The original was created at Iowa State by John Atanasoff and Clifford Berry during 1939-42.

“We think students will be interested in the history of it and how it was built,” said Carol Rowe, director of communications for the College of Engineering and Applied Sciences at CU-Boulder.

The replica, formally unveiled on Oct. 8, 1997, at the National Press Club in Washington, D.C., has been touring the state of Iowa for the past year. Boulder is the first stop on a three-site national tour. It will also travel to Long Beach, Calif., and San Jose, Calif.

CU-Boulder will have the computer on display for students and the public until Jan. 27. The university will also host a symposium Jan. 25, featuring John Atanasoff II.

Rowe said bringing the ABC to CU-Boulder was a suggestion from people in the Boulder community.

“A local businessman wanted to bring it here, and we were happy to go along with it,” she said.

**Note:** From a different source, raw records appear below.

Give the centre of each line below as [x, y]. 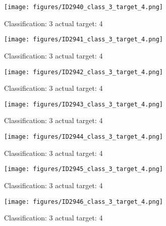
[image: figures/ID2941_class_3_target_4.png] [84, 40]
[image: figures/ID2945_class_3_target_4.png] [84, 169]
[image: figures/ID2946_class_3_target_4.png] [84, 202]
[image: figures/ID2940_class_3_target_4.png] [84, 7]
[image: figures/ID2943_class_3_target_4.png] [84, 104]
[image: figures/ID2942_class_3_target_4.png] [84, 72]
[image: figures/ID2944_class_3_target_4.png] [84, 137]
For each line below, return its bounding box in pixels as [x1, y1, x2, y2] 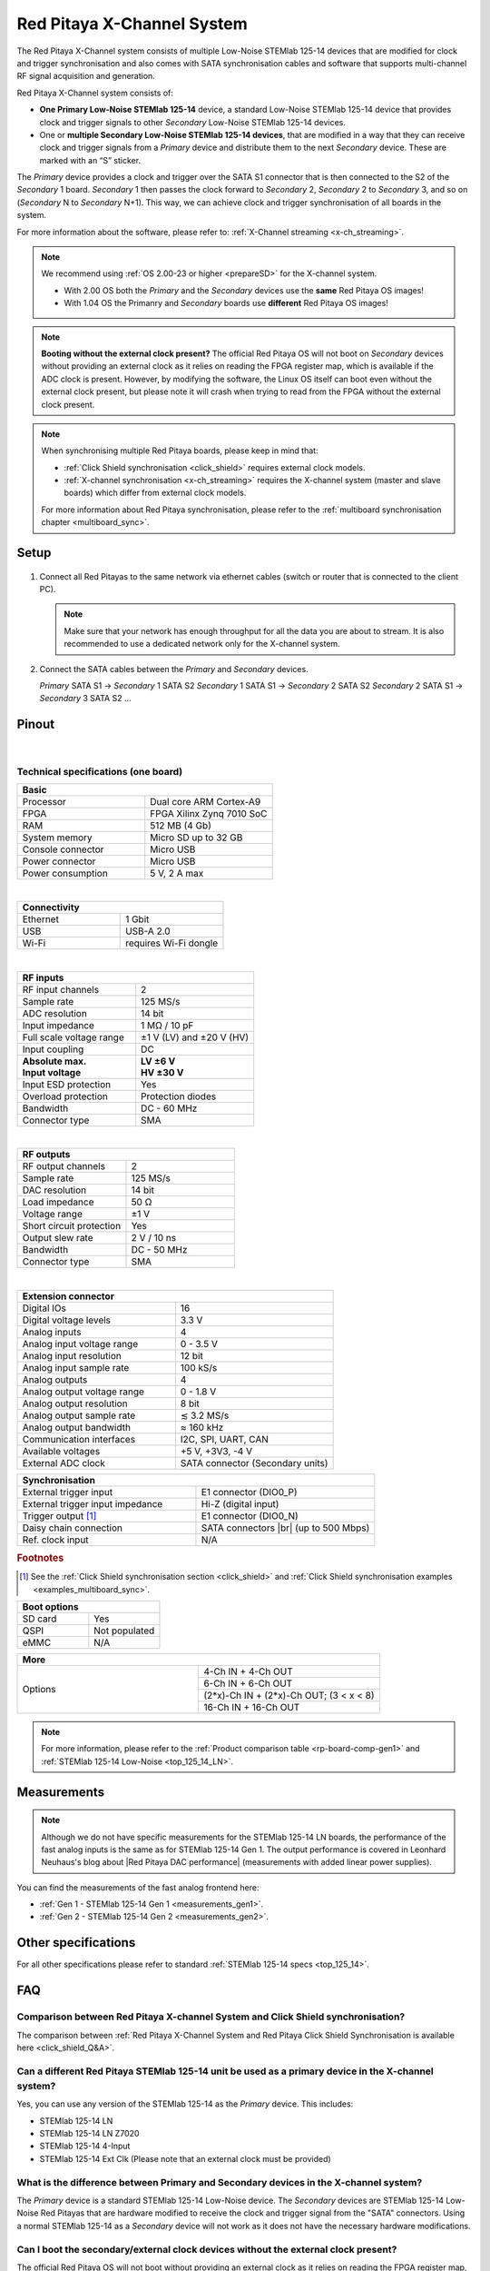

The original ABC was never patented and eventually was dismantled for experiment parts, said Charles Derra, communication specialist for ISU University Relations.

“The original was built here on campus, and nobody understood the importance of what Atanasoff had done,” he said.

Derra said the replica was built to show how the ABC actually worked.

“The reason it was built was to prove that Atanasoff had built a working computer, and he did it here,” he said. “It was quite a scavenger hunt because they had to find parts for it from that time period.”

Gary Sleege, one of the principal electronics designers of the replica, said the only part left of the original ABC was the memory drum, which is now at the Smithsonian Institute in Washington, D.C.

Most of the replica design was done by looking at what few pictures were taken of the original ABC and interpreting photocopied documents belonging to Atanasoff.

“You know the saying, ‘A picture’s worth a thousand words?’ Well, we had to go by Berry’s words for most of the circuits, so you can imagine what we first came up with,” Sleege said.

Sleege said some things amazed him while building the replica. For example, the original part numbers for the vacuum tubes are still used today.

Also, the ABC had the ability to convert decimal numbers to binary numbers to do calculations and then give the answer in decimals, similar to modern computers.

Unlike computers today, the original ABC weighed 750 pounds and had unique features, including rotating drums for data storage and vacuum tubes that flickered.

“When you have a computer that looks like the first one, a lot of people notice,” Sleege said. “People take note of nostalgia.”

Atanasoff was a professor of physics and mathematics at Iowa State, and Berry was his graduate student.

All construction of the ABC replica was completed by a team of scientists, technicians and students at the Ames Laboratory, a U.S. Department of Energy facility at Iowa State.